Jeanne Ives is a State Representative from Wheaton and a West Point graduate. She is considered the strongest opponent of Rauner and she went on the attack during her remarks.
She started by telling the story of a family preparing to move out of Illinois because they could not afford the high taxes.
“That’s the story that is happening time and time again. It’s kinda shameful. It’s a shameful thing to waste all the potential for Illinois all because craven politicians have not stood up to the ruling political class,” Ives said.
She regrets that fact even more because she helped elect Bruce Rauner in 2014.
“I believed him when he said he was going to be the conservative reform governor and take on the political ruling class. But very quickly, I became disappointed. Unfortunately, instead of fighting for us and standing up for us he capitulated to Mike Madigan.”
Then Ives asked the audience what should be done on March 20.
“So knowing Bruce Rauner betrayed our values and under him things will not change, what are you going to do about it?” Ives asked the audience of Republican supporters and elected officials. “He lied to us about everything.”
She noted how Rauner has distorted her record in the General Assembly. She recalled how she spoke against the 32 percent income tax increase.
“He doesn’t want to debate; he just wants to bash me,” Ives said.
She recalled how Illinois lawmaker Henry Hyde fought to ensure taxpayer money would never pay for abortions after the Roe v Wade decision legalizing abortion in 1973. That prohibition against public funds for abortion stood as the standard on the Republican agenda in Illinois. Hyde is gone now, but Ives thanked the late statesman for his dedication against abortion.
“God bless Henry Hyde. God bless him. How awful now that we have a Republican governor, who is the first governor in the United States to ever put in, via legislation, taxpayer funding of abortion. And he does that in a state that is bankrupt, $250 billion in debt and still about $10 billion in unpaid bills. These are his priorities.”

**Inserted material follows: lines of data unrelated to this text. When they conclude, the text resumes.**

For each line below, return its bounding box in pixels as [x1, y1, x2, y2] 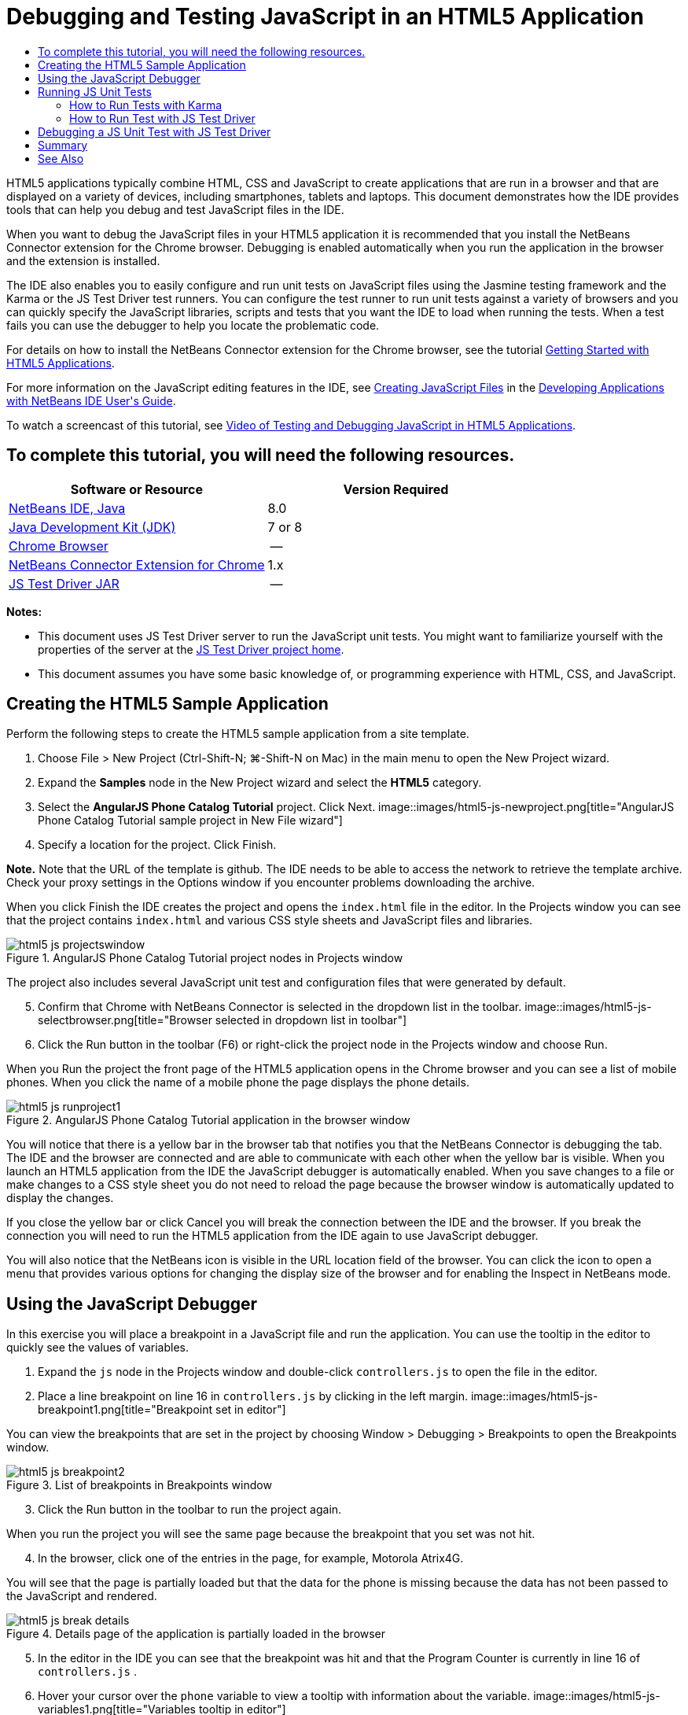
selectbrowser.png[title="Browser [38, 1013, 212, 1027]
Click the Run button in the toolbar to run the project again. [38, 1503, 342, 1517]
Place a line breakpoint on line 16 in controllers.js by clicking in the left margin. [38, 1389, 468, 1403]
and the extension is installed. [6, 253, 160, 267]
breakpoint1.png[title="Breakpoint [38, 1403, 213, 1417]
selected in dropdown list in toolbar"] [215, 1013, 407, 1027]
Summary [38, 138, 88, 152]
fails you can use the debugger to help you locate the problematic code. [6, 318, 380, 332]

Ives said this action will provide opportunities for Planned Parenthood to open new clinics in Illinois. This will allow for out-of-state women to have abortions performed through state money in Illinois. She said Mike Madigan, with Democratic control of the legislature for a decade, didn’t do that.
She said Rauner is unelectable in 2018 because too many people and factions don’t trust him. She believes she is building coalitions to win in the primary and the general election. She believes those coalitions can help her change the political landscape across Illinois, especially in Springfield.
“If you don’t have a leader who can take on the fight, then you don’t have a leader at all,” Ives said. “I’m not going to let someone like this guy pretend that he’s a Republican. This is our party. This is your choice. I’m giving you a choice. We can take back the state, but we can’t do it while someone is lying to us.”